– Помогите… помогите же!!!
В голове будто полыхнула молния. Весь мир сошёлся в точку и погас.
Капли падали в прозрачной пластмассовой капельнице медленно и бесшумно – кап… кап… кап… При каждом «кап» в стеклянной бутыли с цветной наклейкой всплывал маленький пузырёк, лопался, порождая едва заметную круговую волну, – кап… кап… кап… Сдвоенные люминесцентные лампы под потолком излучали неприятный мертвенно-голубоватый свет, резали глаза, и я вновь закрыл веки.
Где я?
В памяти послушно всплыло: зябкий сентябрьский рассвет, подкатывающий к остановке автобус, похожий на кусок попользованного мыла, неохотно расходящиеся перепончатые двери… больше ничего не помню… м-да… Неужто меня угораздило попасть в автокатастрофу?

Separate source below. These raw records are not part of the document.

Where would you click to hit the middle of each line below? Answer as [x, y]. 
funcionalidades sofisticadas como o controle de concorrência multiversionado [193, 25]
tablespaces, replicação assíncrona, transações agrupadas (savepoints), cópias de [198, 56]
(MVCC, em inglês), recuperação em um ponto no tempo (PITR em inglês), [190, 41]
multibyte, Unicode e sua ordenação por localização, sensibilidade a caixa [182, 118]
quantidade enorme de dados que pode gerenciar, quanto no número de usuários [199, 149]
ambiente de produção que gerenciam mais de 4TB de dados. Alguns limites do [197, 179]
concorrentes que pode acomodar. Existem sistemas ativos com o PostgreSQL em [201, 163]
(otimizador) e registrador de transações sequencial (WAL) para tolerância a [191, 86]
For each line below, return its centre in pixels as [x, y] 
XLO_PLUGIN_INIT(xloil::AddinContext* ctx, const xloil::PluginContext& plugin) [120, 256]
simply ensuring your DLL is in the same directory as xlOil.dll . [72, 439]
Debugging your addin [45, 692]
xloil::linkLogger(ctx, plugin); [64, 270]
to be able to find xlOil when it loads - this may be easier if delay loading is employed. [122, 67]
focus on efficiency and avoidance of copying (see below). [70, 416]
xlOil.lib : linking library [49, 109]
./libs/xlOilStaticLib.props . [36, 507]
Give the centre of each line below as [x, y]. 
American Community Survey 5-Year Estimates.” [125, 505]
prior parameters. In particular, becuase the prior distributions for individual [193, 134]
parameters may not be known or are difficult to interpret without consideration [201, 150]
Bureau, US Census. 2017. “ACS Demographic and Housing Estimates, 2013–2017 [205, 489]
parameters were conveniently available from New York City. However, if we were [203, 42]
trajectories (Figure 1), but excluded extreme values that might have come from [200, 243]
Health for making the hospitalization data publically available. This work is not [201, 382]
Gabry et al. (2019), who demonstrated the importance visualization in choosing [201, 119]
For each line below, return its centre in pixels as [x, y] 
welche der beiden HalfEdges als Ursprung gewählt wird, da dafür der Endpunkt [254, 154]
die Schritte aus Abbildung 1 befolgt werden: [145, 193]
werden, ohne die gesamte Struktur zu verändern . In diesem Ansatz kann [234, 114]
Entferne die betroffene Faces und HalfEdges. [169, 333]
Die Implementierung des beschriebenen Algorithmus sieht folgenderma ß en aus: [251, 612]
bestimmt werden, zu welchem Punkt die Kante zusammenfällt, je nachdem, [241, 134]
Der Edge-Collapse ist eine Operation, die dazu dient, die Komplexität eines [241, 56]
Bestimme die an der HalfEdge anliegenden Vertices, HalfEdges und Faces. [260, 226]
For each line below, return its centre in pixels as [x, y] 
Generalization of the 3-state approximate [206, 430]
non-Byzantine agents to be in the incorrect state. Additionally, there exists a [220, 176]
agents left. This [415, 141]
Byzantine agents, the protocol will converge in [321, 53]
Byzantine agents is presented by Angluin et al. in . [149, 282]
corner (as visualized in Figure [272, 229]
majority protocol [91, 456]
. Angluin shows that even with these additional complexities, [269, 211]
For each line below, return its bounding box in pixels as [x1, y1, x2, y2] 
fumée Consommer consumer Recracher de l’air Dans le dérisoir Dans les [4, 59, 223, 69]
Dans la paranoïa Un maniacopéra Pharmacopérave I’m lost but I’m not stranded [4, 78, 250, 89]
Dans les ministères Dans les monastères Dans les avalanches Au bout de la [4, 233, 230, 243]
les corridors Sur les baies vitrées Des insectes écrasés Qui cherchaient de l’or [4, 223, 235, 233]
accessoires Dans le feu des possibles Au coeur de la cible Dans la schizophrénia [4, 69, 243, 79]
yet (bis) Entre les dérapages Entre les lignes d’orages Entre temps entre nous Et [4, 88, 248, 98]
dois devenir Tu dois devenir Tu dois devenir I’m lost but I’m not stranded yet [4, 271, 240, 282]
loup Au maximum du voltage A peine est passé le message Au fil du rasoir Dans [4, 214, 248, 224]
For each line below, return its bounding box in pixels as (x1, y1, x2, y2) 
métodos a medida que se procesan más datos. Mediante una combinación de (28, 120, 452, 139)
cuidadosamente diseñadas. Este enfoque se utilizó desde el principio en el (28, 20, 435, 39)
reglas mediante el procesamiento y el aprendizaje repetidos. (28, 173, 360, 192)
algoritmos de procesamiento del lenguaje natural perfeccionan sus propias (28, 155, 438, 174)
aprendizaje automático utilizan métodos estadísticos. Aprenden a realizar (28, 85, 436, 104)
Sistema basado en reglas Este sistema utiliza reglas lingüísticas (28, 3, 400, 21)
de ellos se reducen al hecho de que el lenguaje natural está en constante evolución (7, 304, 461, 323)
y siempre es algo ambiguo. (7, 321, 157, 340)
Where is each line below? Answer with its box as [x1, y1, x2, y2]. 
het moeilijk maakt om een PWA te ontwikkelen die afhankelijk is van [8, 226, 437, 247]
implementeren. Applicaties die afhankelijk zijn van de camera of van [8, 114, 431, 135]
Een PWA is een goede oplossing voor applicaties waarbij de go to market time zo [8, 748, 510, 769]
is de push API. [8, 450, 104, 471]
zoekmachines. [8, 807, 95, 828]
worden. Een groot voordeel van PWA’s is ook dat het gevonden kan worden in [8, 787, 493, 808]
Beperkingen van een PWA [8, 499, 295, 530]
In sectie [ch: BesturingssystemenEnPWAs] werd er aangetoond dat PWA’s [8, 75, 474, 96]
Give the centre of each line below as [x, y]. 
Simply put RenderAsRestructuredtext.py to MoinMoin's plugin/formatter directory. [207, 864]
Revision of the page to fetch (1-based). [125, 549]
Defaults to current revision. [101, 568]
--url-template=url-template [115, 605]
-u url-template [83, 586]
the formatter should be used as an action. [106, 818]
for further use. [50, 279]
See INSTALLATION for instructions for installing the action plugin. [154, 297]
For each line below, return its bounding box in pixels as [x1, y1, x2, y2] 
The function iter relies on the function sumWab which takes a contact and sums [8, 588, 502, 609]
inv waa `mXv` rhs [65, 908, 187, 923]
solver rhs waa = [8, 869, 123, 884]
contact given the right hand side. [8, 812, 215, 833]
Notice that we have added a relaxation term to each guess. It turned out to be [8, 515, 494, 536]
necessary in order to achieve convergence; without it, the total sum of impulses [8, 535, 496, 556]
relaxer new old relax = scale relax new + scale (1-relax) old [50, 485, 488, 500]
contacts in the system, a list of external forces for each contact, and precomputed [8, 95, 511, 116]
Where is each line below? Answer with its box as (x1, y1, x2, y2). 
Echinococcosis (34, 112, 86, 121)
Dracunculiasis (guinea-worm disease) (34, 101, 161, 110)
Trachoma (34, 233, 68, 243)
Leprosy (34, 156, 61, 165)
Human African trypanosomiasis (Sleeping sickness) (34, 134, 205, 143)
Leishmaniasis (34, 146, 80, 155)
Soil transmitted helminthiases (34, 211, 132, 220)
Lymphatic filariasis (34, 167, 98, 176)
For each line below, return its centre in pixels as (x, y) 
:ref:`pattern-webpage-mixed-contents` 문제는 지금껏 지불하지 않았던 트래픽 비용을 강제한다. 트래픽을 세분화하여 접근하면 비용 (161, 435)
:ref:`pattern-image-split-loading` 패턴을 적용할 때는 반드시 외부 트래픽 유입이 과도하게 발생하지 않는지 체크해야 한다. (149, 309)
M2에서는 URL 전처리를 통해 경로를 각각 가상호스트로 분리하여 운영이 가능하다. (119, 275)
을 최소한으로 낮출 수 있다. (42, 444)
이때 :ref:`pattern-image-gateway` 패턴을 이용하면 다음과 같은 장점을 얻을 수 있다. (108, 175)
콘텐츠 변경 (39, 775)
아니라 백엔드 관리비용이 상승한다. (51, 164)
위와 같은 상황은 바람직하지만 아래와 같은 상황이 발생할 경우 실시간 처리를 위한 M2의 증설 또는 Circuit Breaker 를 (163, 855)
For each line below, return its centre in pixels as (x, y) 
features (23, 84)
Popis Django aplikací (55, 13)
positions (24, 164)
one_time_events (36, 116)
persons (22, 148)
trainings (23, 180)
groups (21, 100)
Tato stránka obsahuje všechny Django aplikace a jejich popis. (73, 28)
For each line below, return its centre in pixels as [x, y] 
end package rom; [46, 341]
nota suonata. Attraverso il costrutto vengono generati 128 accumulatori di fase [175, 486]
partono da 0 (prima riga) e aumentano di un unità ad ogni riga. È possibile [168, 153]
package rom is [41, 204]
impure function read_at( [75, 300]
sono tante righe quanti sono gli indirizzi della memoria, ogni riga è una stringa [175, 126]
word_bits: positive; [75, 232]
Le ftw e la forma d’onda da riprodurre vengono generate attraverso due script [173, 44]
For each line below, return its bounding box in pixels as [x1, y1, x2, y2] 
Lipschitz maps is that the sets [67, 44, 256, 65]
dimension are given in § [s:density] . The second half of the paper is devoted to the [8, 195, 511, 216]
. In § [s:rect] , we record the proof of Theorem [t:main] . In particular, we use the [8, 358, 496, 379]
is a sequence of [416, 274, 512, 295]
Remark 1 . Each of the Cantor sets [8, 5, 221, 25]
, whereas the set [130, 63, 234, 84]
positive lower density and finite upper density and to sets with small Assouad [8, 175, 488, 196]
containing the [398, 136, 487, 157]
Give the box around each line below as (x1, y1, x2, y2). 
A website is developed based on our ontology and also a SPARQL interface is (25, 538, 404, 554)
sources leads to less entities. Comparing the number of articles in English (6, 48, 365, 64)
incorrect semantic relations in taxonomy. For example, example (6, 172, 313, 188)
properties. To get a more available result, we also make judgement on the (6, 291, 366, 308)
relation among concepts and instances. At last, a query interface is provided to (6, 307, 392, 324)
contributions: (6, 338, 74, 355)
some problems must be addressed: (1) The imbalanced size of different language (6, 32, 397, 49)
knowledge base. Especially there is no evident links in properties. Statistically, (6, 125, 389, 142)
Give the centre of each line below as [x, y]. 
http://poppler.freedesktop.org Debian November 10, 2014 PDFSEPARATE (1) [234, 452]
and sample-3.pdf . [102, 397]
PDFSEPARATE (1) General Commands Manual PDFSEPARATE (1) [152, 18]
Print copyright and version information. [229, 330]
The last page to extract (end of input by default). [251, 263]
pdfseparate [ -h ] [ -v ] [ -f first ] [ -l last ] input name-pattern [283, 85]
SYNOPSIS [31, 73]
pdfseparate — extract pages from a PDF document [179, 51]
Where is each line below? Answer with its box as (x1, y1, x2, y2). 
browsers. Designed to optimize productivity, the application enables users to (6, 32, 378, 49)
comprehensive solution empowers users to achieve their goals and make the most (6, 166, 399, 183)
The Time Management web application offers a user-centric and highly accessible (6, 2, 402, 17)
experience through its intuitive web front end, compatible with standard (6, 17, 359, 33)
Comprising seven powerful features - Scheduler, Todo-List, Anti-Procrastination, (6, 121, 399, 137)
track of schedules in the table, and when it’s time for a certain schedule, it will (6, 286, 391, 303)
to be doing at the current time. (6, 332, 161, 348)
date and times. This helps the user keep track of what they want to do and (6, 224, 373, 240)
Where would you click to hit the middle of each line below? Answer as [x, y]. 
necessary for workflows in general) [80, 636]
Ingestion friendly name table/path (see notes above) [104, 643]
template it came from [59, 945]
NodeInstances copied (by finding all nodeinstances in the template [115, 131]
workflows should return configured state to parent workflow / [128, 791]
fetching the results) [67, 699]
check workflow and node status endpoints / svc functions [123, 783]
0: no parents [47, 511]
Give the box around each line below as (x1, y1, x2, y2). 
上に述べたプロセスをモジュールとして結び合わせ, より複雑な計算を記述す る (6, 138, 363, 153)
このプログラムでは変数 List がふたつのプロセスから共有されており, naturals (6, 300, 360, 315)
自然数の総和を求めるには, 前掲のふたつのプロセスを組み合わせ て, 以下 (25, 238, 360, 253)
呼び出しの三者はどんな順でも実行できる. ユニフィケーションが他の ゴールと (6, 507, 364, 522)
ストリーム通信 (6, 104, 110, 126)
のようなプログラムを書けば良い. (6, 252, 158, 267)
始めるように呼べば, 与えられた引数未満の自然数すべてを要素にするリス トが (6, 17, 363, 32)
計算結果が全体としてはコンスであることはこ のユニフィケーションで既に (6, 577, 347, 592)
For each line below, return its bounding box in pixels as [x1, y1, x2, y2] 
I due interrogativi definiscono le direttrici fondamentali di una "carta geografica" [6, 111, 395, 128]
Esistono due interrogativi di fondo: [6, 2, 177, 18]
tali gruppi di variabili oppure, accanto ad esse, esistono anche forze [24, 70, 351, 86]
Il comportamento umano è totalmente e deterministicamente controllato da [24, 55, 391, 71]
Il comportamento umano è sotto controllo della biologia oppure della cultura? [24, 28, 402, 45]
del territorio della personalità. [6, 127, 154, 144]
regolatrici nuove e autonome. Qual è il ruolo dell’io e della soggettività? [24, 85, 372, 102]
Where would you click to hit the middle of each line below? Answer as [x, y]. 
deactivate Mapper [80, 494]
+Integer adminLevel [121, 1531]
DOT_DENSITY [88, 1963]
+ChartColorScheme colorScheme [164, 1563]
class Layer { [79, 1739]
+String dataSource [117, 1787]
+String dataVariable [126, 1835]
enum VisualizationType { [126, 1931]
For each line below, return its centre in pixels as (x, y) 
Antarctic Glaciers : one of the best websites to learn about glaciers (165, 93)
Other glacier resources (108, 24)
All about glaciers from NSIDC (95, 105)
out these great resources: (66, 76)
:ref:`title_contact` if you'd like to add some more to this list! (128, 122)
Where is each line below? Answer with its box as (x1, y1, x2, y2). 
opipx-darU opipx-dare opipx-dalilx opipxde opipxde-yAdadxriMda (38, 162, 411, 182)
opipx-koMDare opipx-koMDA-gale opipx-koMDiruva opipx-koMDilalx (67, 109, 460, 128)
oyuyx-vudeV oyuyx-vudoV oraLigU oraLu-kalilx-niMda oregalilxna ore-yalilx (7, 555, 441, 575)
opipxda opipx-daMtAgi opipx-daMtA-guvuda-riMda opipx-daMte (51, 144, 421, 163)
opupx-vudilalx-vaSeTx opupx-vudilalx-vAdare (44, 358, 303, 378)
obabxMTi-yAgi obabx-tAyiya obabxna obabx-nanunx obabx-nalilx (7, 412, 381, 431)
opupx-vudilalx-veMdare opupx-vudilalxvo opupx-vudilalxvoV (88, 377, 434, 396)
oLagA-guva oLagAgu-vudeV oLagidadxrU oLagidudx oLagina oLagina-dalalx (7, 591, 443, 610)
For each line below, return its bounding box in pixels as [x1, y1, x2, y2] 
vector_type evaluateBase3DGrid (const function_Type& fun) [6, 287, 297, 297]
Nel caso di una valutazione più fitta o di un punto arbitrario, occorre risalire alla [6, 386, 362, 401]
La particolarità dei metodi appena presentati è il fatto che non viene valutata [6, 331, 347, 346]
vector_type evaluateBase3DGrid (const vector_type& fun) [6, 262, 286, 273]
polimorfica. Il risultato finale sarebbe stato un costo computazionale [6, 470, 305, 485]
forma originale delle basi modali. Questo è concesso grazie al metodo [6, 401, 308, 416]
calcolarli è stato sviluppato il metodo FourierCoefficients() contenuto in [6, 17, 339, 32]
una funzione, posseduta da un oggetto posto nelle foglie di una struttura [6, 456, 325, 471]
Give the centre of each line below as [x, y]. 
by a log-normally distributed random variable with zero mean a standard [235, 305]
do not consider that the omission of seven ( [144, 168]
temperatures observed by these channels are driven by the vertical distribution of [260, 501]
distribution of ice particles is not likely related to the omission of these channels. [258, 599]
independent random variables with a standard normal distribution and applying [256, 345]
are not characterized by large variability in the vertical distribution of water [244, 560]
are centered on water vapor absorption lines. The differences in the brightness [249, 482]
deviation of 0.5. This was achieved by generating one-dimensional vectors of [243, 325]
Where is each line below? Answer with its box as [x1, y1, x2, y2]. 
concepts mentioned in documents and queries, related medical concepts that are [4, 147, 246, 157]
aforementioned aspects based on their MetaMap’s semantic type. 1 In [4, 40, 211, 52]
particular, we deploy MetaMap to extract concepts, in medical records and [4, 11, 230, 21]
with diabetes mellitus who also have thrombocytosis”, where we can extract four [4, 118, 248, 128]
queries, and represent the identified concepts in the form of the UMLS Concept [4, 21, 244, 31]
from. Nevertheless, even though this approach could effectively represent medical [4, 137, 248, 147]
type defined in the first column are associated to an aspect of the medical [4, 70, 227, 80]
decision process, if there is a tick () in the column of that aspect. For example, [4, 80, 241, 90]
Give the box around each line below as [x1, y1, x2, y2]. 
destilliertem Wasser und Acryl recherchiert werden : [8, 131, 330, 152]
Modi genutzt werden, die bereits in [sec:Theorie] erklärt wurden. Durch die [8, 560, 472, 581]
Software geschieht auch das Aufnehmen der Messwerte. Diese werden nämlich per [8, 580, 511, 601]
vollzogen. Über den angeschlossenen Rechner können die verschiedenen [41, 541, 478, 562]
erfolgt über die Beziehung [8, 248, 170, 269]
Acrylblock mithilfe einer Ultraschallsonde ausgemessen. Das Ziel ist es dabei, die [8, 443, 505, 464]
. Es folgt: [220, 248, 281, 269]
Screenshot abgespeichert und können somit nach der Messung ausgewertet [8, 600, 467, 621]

Всё тело тупо ныло, однако попытка подвигать ногами вполне удалась. Руки тоже шевелились вполне исправно, правда, были неимоверно тяжёлыми, словно в кости залили свинец. Гипса нет… похоже, обошлось.
– Антон Эдуардович?
Голос негромкий, приятный мужской баритон. Вздохнув, я открыл глаза.
– Как вы себя чувствуете, молодой человек? – Обладатель приятного баритона, средних лет мужчина в белом халате и шапочке уселся рядом, взяв меня за запястье, деловито принялся считать пульс.
– Что… произошло?
Секундное замешательство на лице белохалатника.
– Э… простите, вы совсем ничего не помните?
– Ну отчего же… – я чуть усмехнулся. – Кое-что помню. Меня, к примеру, именуют Привалов Антон Эдуардович. А вас?
– Макеев Георгий Александрович. Вообще-то вас ведёт другой доктор, я всего лишь психиатр. Меня пригласил ваш лечащий врач, и, как я теперь вижу, не без оснований. Давайте попробуем вспомнить самое последнее… Из того, что вы помните.
Я чуть наморщил лоб.
– Я вышел из дома, как обычно… прокатился на метро… до «Речного вокзала»… с пересадками… Потом автобус. Всё.
Пауза.
– Какой автобус?
– По-моему, львовский, – белый халат начал меня утомлять, – я не особый спец по автобусам… Так что со мной стряслось, док?
Пауза.
– Похоже, вы утомлены, – психиатр поднялся. – Отдыхайте, завтра с утра я постараюсь вас навестить.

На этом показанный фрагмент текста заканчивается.